• [Task requirements]: The reply should contain all the data below, repeated exactly, and none of the images.

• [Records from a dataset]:
----

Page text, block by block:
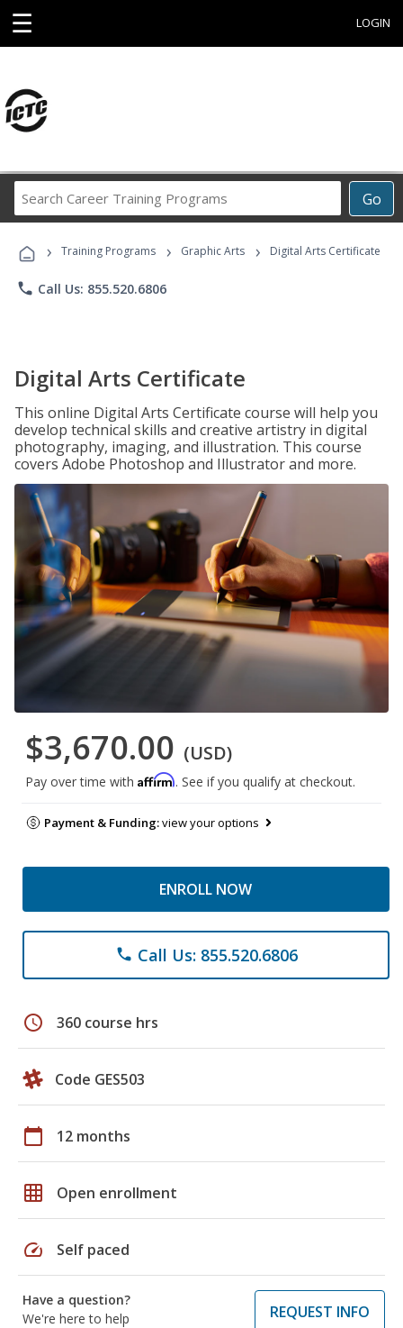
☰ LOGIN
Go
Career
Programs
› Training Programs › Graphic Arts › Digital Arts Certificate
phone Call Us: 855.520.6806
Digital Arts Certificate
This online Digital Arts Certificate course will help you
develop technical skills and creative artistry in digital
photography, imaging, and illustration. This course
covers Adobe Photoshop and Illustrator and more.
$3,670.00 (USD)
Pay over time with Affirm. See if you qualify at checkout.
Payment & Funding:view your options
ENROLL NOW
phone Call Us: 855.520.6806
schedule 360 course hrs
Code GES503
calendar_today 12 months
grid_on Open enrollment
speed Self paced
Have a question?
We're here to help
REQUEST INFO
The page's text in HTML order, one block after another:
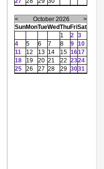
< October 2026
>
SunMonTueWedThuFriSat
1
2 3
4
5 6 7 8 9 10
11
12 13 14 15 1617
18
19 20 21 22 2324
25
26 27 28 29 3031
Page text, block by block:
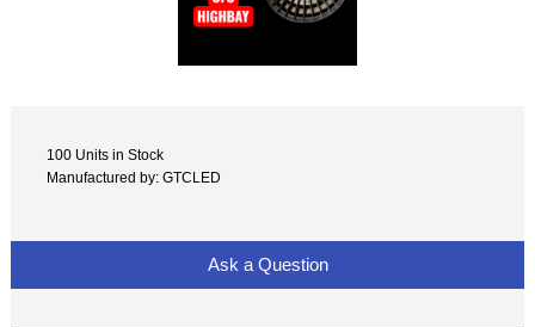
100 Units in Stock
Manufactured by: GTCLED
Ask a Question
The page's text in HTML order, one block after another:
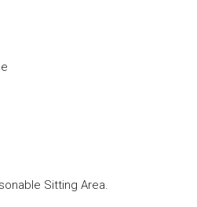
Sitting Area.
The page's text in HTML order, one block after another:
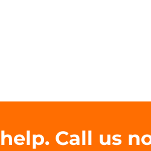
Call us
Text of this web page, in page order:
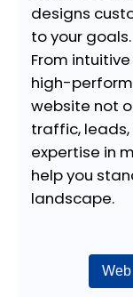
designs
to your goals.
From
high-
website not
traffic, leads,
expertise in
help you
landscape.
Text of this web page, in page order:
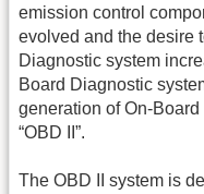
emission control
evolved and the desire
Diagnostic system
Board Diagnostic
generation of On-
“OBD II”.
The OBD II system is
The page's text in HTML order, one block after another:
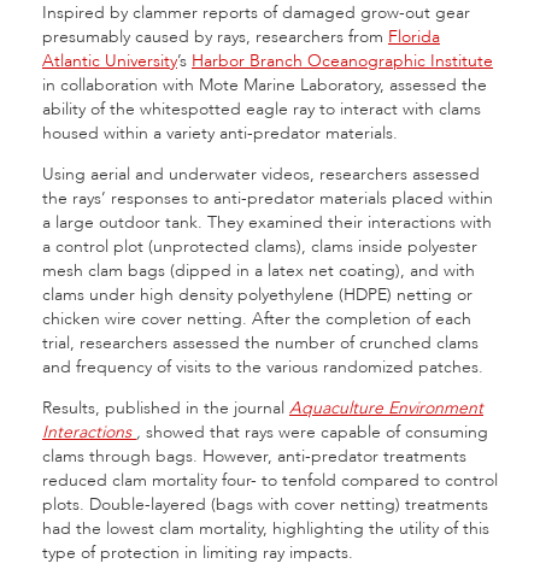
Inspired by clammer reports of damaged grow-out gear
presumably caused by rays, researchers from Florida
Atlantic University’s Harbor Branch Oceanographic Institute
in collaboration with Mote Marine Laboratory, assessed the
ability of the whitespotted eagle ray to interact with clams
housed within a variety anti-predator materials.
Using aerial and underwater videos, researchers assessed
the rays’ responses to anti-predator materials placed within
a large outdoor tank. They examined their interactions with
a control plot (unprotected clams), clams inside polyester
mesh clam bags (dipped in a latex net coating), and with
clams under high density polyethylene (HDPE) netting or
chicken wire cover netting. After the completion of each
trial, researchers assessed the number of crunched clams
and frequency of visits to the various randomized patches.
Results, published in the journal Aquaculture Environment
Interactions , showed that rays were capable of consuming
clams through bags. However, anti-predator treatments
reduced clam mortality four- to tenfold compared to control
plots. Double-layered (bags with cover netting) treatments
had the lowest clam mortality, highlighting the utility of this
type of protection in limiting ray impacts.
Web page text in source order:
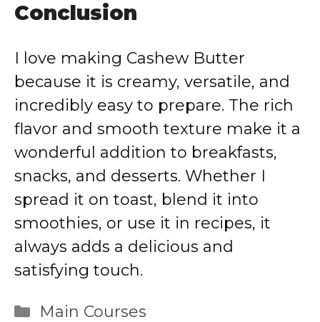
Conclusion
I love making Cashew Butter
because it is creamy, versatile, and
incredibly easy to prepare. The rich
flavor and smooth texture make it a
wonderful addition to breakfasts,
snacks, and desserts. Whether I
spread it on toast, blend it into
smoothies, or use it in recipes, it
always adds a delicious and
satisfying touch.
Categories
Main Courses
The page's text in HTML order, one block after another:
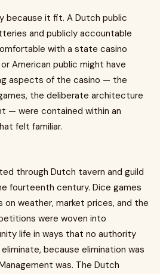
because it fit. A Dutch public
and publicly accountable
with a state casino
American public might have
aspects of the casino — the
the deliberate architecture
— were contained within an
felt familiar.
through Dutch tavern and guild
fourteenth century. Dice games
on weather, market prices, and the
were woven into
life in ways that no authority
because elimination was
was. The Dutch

----

• [Output for this exercise]:
Page text, block by block:
☰ LOGIN
Go
Career
Programs
› Training Programs › Graphic Arts › Digital Arts Certificate
phone Call Us: 855.520.6806
Digital Arts Certificate
This online Digital Arts Certificate course will help you
develop technical skills and creative artistry in digital
photography, imaging, and illustration. This course
covers Adobe Photoshop and Illustrator and more.
$3,670.00 (USD)
Pay over time with Affirm. See if you qualify at checkout.
Payment & Funding:view your options
ENROLL NOW
phone Call Us: 855.520.6806
schedule 360 course hrs
Code GES503
calendar_today 12 months
grid_on Open enrollment
speed Self paced
Have a question?
We're here to help
REQUEST INFO
The page's text in HTML order, one block after another:
< October 2026
>
SunMonTueWedThuFriSat
1
2 3
4
5 6 7 8 9 10
11
12 13 14 15 1617
18
19 20 21 22 2324
25
26 27 28 29 3031
Page text, block by block:
100 Units in Stock
Manufactured by: GTCLED
Ask a Question
The page's text in HTML order, one block after another:
Sitting Area.
The page's text in HTML order, one block after another:
Call us
Text of this web page, in page order:
designs
to your goals.
From
high-
website not
traffic, leads,
expertise in
help you
landscape.
Text of this web page, in page order:
emission control
evolved and the desire
Diagnostic system
Board Diagnostic
generation of On-
“OBD II”.
The OBD II system is
The page's text in HTML order, one block after another:
Inspired by clammer reports of damaged grow-out gear
presumably caused by rays, researchers from Florida
Atlantic University’s Harbor Branch Oceanographic Institute
in collaboration with Mote Marine Laboratory, assessed the
ability of the whitespotted eagle ray to interact with clams
housed within a variety anti-predator materials.
Using aerial and underwater videos, researchers assessed
the rays’ responses to anti-predator materials placed within
a large outdoor tank. They examined their interactions with
a control plot (unprotected clams), clams inside polyester
mesh clam bags (dipped in a latex net coating), and with
clams under high density polyethylene (HDPE) netting or
chicken wire cover netting. After the completion of each
trial, researchers assessed the number of crunched clams
and frequency of visits to the various randomized patches.
Results, published in the journal Aquaculture Environment
Interactions , showed that rays were capable of consuming
clams through bags. However, anti-predator treatments
reduced clam mortality four- to tenfold compared to control
plots. Double-layered (bags with cover netting) treatments
had the lowest clam mortality, highlighting the utility of this
type of protection in limiting ray impacts.
Web page text in source order:
Conclusion
I love making Cashew Butter
because it is creamy, versatile, and
incredibly easy to prepare. The rich
flavor and smooth texture make it a
wonderful addition to breakfasts,
snacks, and desserts. Whether I
spread it on toast, blend it into
smoothies, or use it in recipes, it
always adds a delicious and
satisfying touch.
Categories
Main Courses
The page's text in HTML order, one block after another:
because it fit. A Dutch public
and publicly accountable
with a state casino
American public might have
aspects of the casino — the
the deliberate architecture
— were contained within an
felt familiar.
through Dutch tavern and guild
fourteenth century. Dice games
on weather, market prices, and the
were woven into
life in ways that no authority
because elimination was
was. The Dutch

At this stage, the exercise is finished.